Segment Start: Extracted material
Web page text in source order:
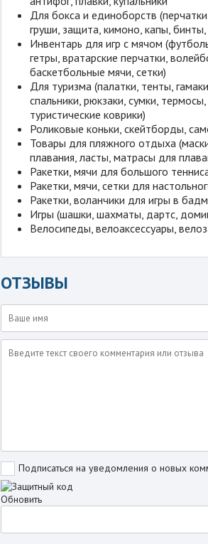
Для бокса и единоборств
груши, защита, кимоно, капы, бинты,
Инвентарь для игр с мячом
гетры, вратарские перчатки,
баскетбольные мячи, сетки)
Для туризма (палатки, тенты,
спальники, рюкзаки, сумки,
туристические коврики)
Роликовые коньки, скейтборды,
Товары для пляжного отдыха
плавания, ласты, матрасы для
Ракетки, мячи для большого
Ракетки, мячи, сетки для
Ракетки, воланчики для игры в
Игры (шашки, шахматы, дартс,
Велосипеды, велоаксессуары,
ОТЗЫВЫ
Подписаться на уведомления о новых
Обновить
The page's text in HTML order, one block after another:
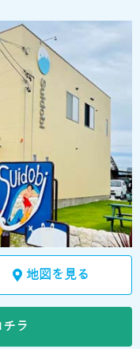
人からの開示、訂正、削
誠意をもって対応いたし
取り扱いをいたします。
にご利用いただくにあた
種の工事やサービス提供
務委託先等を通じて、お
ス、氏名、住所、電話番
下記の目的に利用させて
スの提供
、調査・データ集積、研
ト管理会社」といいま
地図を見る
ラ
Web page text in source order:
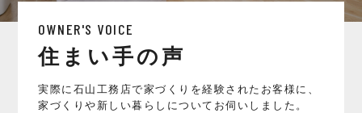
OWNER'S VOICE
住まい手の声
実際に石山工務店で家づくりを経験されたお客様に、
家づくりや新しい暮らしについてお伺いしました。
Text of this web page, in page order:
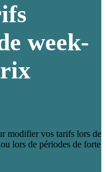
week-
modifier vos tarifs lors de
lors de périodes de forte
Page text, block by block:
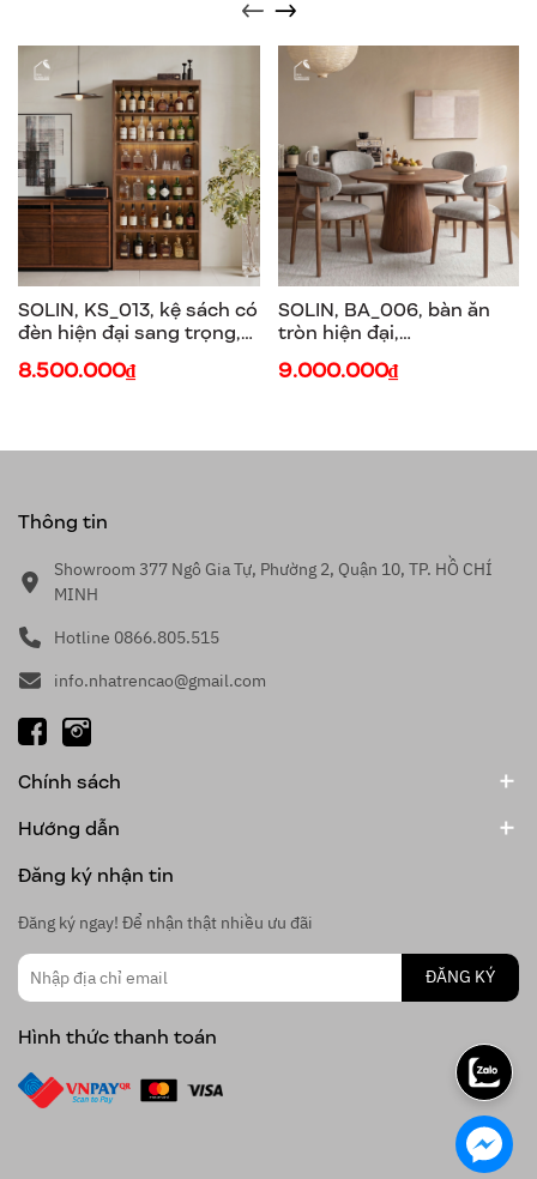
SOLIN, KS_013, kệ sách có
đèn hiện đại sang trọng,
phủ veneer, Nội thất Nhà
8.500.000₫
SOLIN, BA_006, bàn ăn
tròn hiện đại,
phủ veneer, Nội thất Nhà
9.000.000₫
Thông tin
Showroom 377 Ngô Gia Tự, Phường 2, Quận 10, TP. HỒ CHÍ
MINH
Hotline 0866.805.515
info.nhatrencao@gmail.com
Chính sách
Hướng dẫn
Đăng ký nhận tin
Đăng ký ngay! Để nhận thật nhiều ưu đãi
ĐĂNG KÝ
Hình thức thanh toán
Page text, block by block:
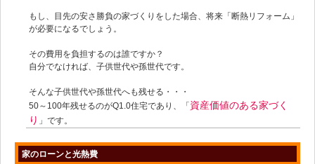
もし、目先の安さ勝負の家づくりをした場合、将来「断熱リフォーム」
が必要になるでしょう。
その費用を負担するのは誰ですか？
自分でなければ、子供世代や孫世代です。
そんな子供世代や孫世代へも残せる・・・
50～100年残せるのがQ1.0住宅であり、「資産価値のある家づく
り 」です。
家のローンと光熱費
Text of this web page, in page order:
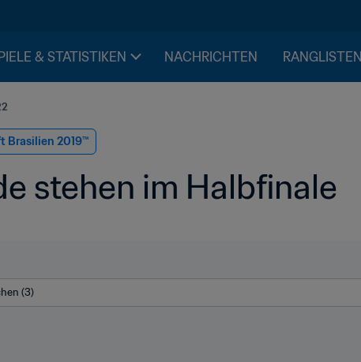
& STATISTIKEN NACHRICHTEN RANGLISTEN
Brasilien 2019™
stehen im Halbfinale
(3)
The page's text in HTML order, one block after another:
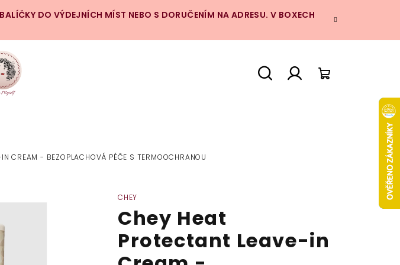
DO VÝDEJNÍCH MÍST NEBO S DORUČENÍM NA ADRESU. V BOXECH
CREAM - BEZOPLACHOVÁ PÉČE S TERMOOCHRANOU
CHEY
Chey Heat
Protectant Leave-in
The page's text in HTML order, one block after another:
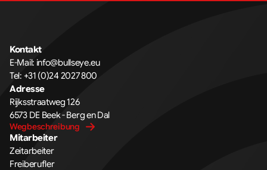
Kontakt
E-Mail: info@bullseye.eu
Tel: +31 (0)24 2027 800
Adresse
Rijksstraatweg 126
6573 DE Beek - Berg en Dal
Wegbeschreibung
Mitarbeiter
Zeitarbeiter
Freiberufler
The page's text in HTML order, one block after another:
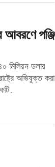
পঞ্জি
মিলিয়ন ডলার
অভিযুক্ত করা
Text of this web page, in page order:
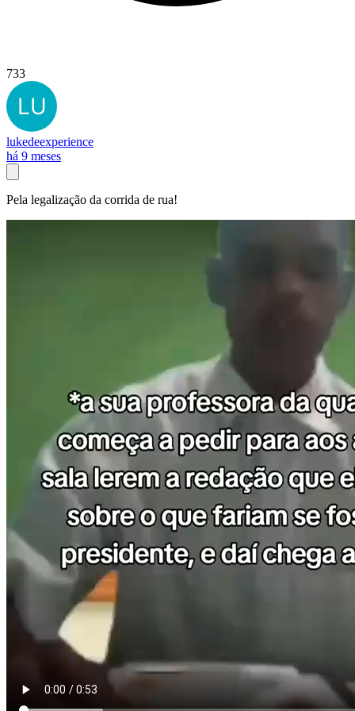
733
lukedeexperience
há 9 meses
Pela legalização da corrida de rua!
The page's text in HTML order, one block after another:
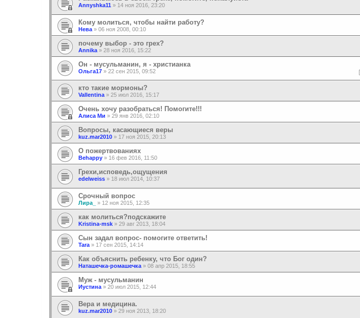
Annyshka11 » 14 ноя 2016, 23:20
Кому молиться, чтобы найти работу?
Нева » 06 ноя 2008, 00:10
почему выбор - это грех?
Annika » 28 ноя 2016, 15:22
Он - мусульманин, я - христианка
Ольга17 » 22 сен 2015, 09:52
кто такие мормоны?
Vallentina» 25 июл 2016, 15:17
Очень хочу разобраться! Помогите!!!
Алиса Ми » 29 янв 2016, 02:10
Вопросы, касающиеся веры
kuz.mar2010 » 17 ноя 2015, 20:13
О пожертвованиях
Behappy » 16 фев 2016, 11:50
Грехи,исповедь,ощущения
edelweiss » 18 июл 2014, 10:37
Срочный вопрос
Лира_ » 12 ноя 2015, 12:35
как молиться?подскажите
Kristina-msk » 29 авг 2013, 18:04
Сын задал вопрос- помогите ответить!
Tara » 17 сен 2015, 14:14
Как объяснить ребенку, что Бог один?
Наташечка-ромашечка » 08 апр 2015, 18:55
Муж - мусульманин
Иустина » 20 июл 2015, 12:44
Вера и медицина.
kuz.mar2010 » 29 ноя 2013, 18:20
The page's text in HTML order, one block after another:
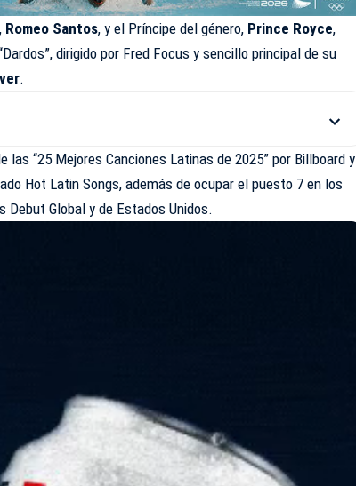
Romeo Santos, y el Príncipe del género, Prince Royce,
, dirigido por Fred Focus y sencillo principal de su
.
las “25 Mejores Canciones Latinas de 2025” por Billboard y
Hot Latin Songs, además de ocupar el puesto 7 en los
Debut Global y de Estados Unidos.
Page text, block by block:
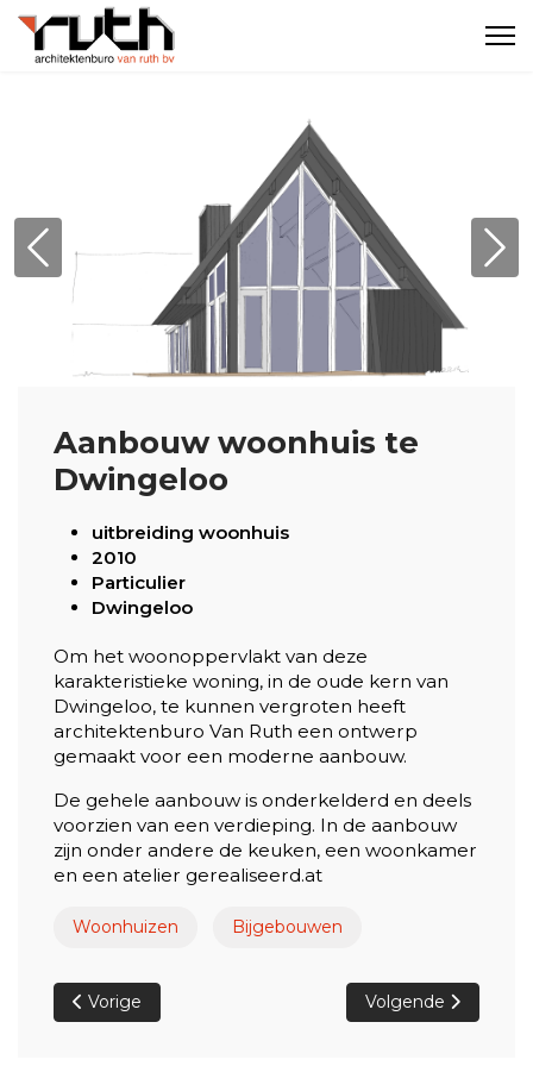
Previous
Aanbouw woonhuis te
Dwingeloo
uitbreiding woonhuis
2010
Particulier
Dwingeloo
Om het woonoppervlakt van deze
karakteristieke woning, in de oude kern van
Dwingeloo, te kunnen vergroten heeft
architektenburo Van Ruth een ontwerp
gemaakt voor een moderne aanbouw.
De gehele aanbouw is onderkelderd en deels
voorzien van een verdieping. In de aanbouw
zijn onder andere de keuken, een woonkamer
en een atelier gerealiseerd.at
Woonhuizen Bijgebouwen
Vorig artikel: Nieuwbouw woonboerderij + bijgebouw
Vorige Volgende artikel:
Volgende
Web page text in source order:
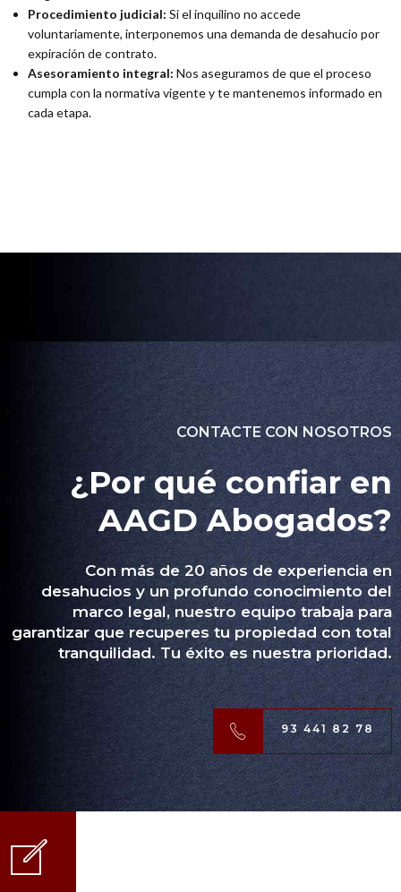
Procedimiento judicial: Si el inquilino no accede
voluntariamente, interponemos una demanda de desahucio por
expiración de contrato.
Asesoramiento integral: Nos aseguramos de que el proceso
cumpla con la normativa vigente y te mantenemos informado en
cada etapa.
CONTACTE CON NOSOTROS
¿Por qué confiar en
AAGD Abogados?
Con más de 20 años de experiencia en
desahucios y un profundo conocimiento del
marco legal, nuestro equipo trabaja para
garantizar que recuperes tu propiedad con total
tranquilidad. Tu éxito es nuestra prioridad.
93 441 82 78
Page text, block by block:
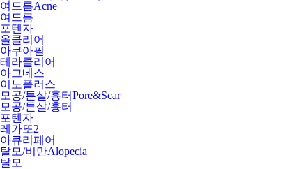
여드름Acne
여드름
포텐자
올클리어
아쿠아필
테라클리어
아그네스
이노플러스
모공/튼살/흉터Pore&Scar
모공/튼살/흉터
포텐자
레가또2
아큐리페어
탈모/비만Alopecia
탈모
Segment End: Extracted material
Activity —
From the first line to the last, set down the records word for word and drop the images.

Result —
Web page text in source order:
Для бокса и единоборств
груши, защита, кимоно, капы, бинты,
Инвентарь для игр с мячом
гетры, вратарские перчатки,
баскетбольные мячи, сетки)
Для туризма (палатки, тенты,
спальники, рюкзаки, сумки,
туристические коврики)
Роликовые коньки, скейтборды,
Товары для пляжного отдыха
плавания, ласты, матрасы для
Ракетки, мячи для большого
Ракетки, мячи, сетки для
Ракетки, воланчики для игры в
Игры (шашки, шахматы, дартс,
Велосипеды, велоаксессуары,
ОТЗЫВЫ
Подписаться на уведомления о новых
Обновить
The page's text in HTML order, one block after another:
人からの開示、訂正、削
誠意をもって対応いたし
取り扱いをいたします。
にご利用いただくにあた
種の工事やサービス提供
務委託先等を通じて、お
ス、氏名、住所、電話番
下記の目的に利用させて
スの提供
、調査・データ集積、研
ト管理会社」といいま
地図を見る
ラ
Web page text in source order:
OWNER'S VOICE
住まい手の声
実際に石山工務店で家づくりを経験されたお客様に、
家づくりや新しい暮らしについてお伺いしました。
Text of this web page, in page order:
week-
modifier vos tarifs lors de
lors de périodes de forte
Page text, block by block:
SOLIN, KS_013, kệ sách có
đèn hiện đại sang trọng,
phủ veneer, Nội thất Nhà
8.500.000₫
SOLIN, BA_006, bàn ăn
tròn hiện đại,
phủ veneer, Nội thất Nhà
9.000.000₫
Thông tin
Showroom 377 Ngô Gia Tự, Phường 2, Quận 10, TP. HỒ CHÍ
MINH
Hotline 0866.805.515
info.nhatrencao@gmail.com
Chính sách
Hướng dẫn
Đăng ký nhận tin
Đăng ký ngay! Để nhận thật nhiều ưu đãi
ĐĂNG KÝ
Hình thức thanh toán
Page text, block by block:
もし、目先の安さ勝負の家づくりをした場合、将来「断熱リフォーム」
が必要になるでしょう。
その費用を負担するのは誰ですか？
自分でなければ、子供世代や孫世代です。
そんな子供世代や孫世代へも残せる・・・
50～100年残せるのがQ1.0住宅であり、「資産価値のある家づく
り 」です。
家のローンと光熱費
Text of this web page, in page order:
& STATISTIKEN NACHRICHTEN RANGLISTEN
Brasilien 2019™
stehen im Halbfinale
(3)
The page's text in HTML order, one block after another:
DO VÝDEJNÍCH MÍST NEBO S DORUČENÍM NA ADRESU. V BOXECH
CREAM - BEZOPLACHOVÁ PÉČE S TERMOOCHRANOU
CHEY
Chey Heat
Protectant Leave-in
The page's text in HTML order, one block after another:
Kontakt
E-Mail: info@bullseye.eu
Tel: +31 (0)24 2027 800
Adresse
Rijksstraatweg 126
6573 DE Beek - Berg en Dal
Wegbeschreibung
Mitarbeiter
Zeitarbeiter
Freiberufler
The page's text in HTML order, one block after another:
পঞ্জি
মিলিয়ন ডলার
অভিযুক্ত করা
Text of this web page, in page order:
733
lukedeexperience
há 9 meses
Pela legalização da corrida de rua!
The page's text in HTML order, one block after another:
Annyshka11 » 14 ноя 2016, 23:20
Кому молиться, чтобы найти работу?
Нева » 06 ноя 2008, 00:10
почему выбор - это грех?
Annika » 28 ноя 2016, 15:22
Он - мусульманин, я - христианка
Ольга17 » 22 сен 2015, 09:52
кто такие мормоны?
Vallentina» 25 июл 2016, 15:17
Очень хочу разобраться! Помогите!!!
Алиса Ми » 29 янв 2016, 02:10
Вопросы, касающиеся веры
kuz.mar2010 » 17 ноя 2015, 20:13
О пожертвованиях
Behappy » 16 фев 2016, 11:50
Грехи,исповедь,ощущения
edelweiss » 18 июл 2014, 10:37
Срочный вопрос
Лира_ » 12 ноя 2015, 12:35
как молиться?подскажите
Kristina-msk » 29 авг 2013, 18:04
Сын задал вопрос- помогите ответить!
Tara » 17 сен 2015, 14:14
Как объяснить ребенку, что Бог один?
Наташечка-ромашечка » 08 апр 2015, 18:55
Муж - мусульманин
Иустина » 20 июл 2015, 12:44
Вера и медицина.
kuz.mar2010 » 29 ноя 2013, 18:20
The page's text in HTML order, one block after another:
Romeo Santos, y el Príncipe del género, Prince Royce,
, dirigido por Fred Focus y sencillo principal de su
.
las “25 Mejores Canciones Latinas de 2025” por Billboard y
Hot Latin Songs, además de ocupar el puesto 7 en los
Debut Global y de Estados Unidos.
Page text, block by block:
Previous
Aanbouw woonhuis te
Dwingeloo
uitbreiding woonhuis
2010
Particulier
Dwingeloo
Om het woonoppervlakt van deze
karakteristieke woning, in de oude kern van
Dwingeloo, te kunnen vergroten heeft
architektenburo Van Ruth een ontwerp
gemaakt voor een moderne aanbouw.
De gehele aanbouw is onderkelderd en deels
voorzien van een verdieping. In de aanbouw
zijn onder andere de keuken, een woonkamer
en een atelier gerealiseerd.at
Woonhuizen Bijgebouwen
Vorig artikel: Nieuwbouw woonboerderij + bijgebouw
Vorige Volgende artikel:
Volgende
Web page text in source order:
Procedimiento judicial: Si el inquilino no accede
voluntariamente, interponemos una demanda de desahucio por
expiración de contrato.
Asesoramiento integral: Nos aseguramos de que el proceso
cumpla con la normativa vigente y te mantenemos informado en
cada etapa.
CONTACTE CON NOSOTROS
¿Por qué confiar en
AAGD Abogados?
Con más de 20 años de experiencia en
desahucios y un profundo conocimiento del
marco legal, nuestro equipo trabaja para
garantizar que recuperes tu propiedad con total
tranquilidad. Tu éxito es nuestra prioridad.
93 441 82 78
Page text, block by block:
여드름Acne
여드름
포텐자
올클리어
아쿠아필
테라클리어
아그네스
이노플러스
모공/튼살/흉터Pore&Scar
모공/튼살/흉터
포텐자
레가또2
아큐리페어
탈모/비만Alopecia
탈모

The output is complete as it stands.